Step to Deploy Fluentd using Helm

Helm is a package manager for Kubernetes that simplifies the deployment of applications. To set up Fluentd on Amazon EKS, we’ll use Helm to install and configure Fluentd. Follow these steps:

Step 1: Open a terminal and add the Fluentd Helm repository

Step 2:  Update the Helm repository

Step 3: Create a values.yaml file and make the desired changes

Sources Configuration: This section defines how Fluentd collects log data from various sources.

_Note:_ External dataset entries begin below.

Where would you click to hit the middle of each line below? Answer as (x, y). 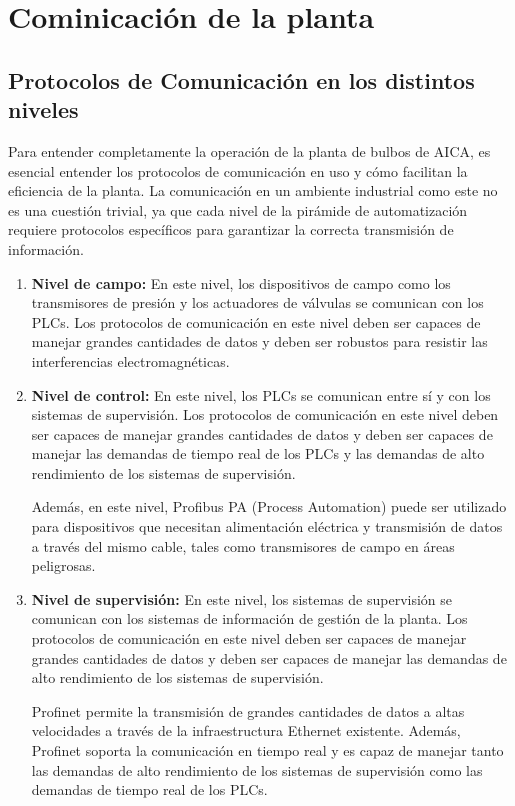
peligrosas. (63, 565)
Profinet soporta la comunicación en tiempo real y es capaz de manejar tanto (267, 750)
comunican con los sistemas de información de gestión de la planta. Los (249, 618)
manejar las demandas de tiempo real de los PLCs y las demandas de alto (258, 453)
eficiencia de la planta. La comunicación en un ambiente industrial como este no (253, 190)
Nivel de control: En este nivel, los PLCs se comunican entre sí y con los (261, 394)
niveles (43, 109)
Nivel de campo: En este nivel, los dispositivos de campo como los (241, 282)
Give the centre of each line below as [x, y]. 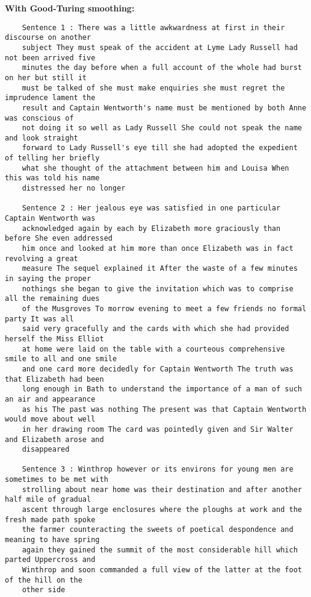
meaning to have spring [52, 540]
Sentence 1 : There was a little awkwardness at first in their [153, 27]
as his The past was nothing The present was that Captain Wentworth [164, 409]
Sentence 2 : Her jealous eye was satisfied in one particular [151, 208]
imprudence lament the [50, 98]
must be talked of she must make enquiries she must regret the [153, 88]
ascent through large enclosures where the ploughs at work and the [162, 510]
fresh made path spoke [50, 520]
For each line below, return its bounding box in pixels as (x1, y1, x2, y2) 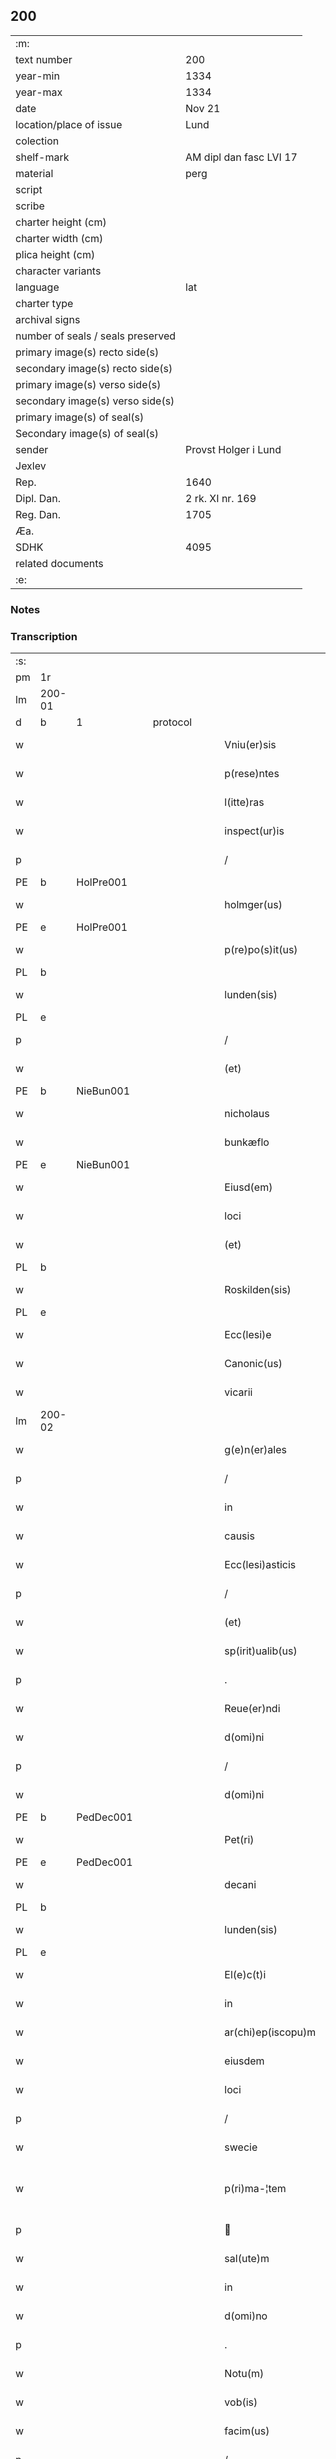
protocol (152, 715, 193, 729)
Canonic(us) (224, 1357, 283, 1371)
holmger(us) (224, 898, 283, 912)
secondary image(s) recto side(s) (15, 361, 173, 375)
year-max (15, 85, 63, 99)
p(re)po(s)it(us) (224, 943, 298, 957)
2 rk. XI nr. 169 (185, 491, 257, 505)
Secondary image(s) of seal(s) (15, 426, 159, 440)
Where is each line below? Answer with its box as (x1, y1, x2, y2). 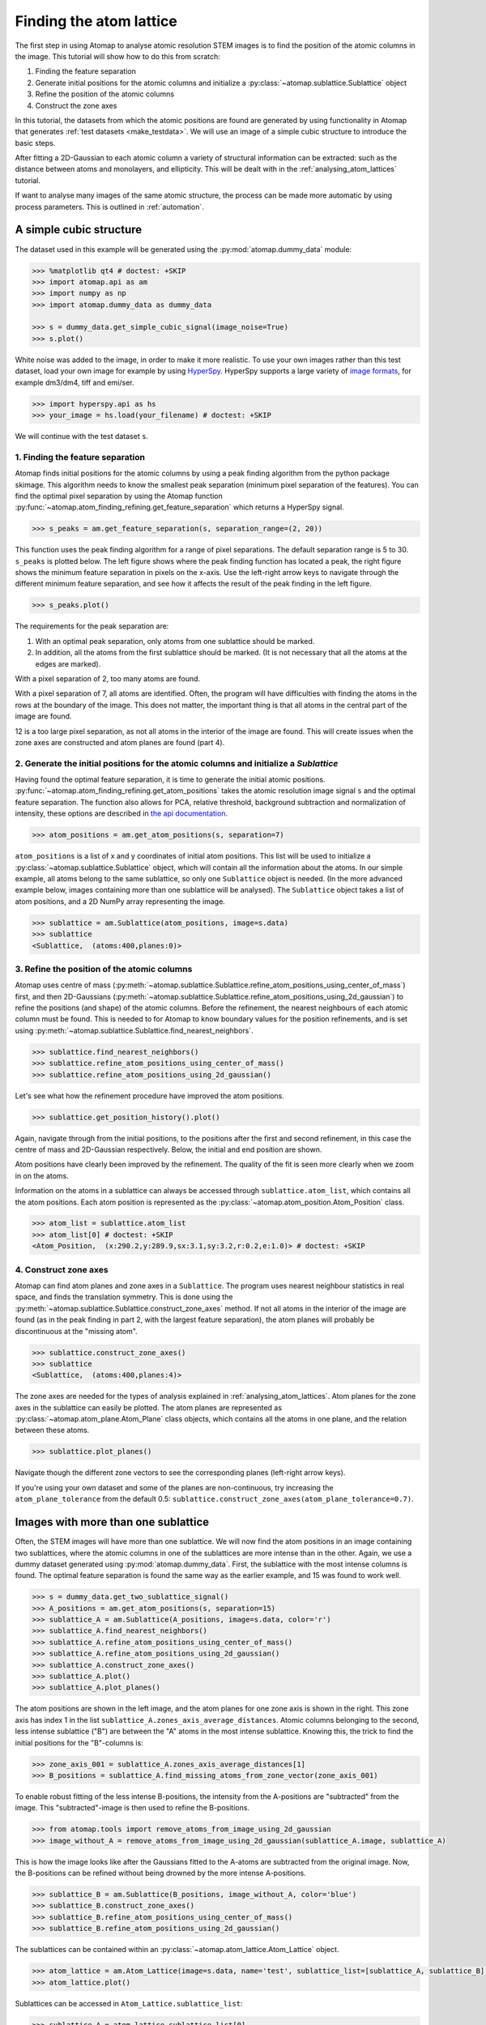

  • @type tail: Specifies that Fluentd should use the “tail” input plugin, which allows it to read log files.
  • @id in_tail_container_logs: Assigns an identifier to this source, which can be used in labeling and routing log entries.
  • path /var/log/containers/*.log: Defines the path where Fluentd will look for log files. In this case, it’s set to collect log files from the /var/log/containers/ directory with a wildcard (*) to match all files with a .log extension.
  • pos_file /var/log/fluentd-containers.log.pos: Maintains a position file to keep track of the log file’s position, ensuring it doesn’t reprocess already collected logs.
  • tag kubernetes.*: Assigns a tag to the collected logs, which can be used for filtering and routing.
  • read_from_head true: Specifies that Fluentd should start reading from the beginning of the log files.
  • <parse>: Defines how Fluentd should parse log entries. In this case, it uses the multi_format parser to handle both JSON and regular expression formats.
  • <pattern>: Specifies log entry patterns to match and parse.
  • emit_unmatched_lines true: Ensures unmatched log lines are still emitted, even if they don’t match the specified patterns.

The 01_sources.conf section collects log data from container logs, specifically those located in /var/log/containers/.

Filters Configuration: This section focuses on processing and filtering the collected log data.

  • <label @KUBERNETES>: Assigns a label to the following filter and match directives, allowing you to group related filters and matches.
  • <match kubernetes.var.log.containers.fluentd**>: Defines a match directive to filter log entries that match the specified pattern. In this case, it routes log entries from the fluentd namespace to the @FLUENT_LOG label.
  • <filter kubernetes.**>: Uses the kubernetes_metadata filter to add Kubernetes metadata to log entries, enhancing the logs with information about the source pods and containers.
  • <match **>: Routes all remaining log entries to the @DISPATCH label for further processing.

In this section, you have the flexibility to add more filters to ignore log entries from specific namespaces, if needed.

Dispatch Configuration: This section dispatches log entries for further processing and routing.

  • <label @DISPATCH>: Assigns a label to the filter and matches directives within this section.
  • <filter **>: Uses the Prometheus filter to collect metrics about the incoming log records. It tracks the total number of records, tagging them with information about the log’s tag and hostname.
  • <match **>: Routes all log entries to the @OUTPUT label for final processing and sending to the output destination.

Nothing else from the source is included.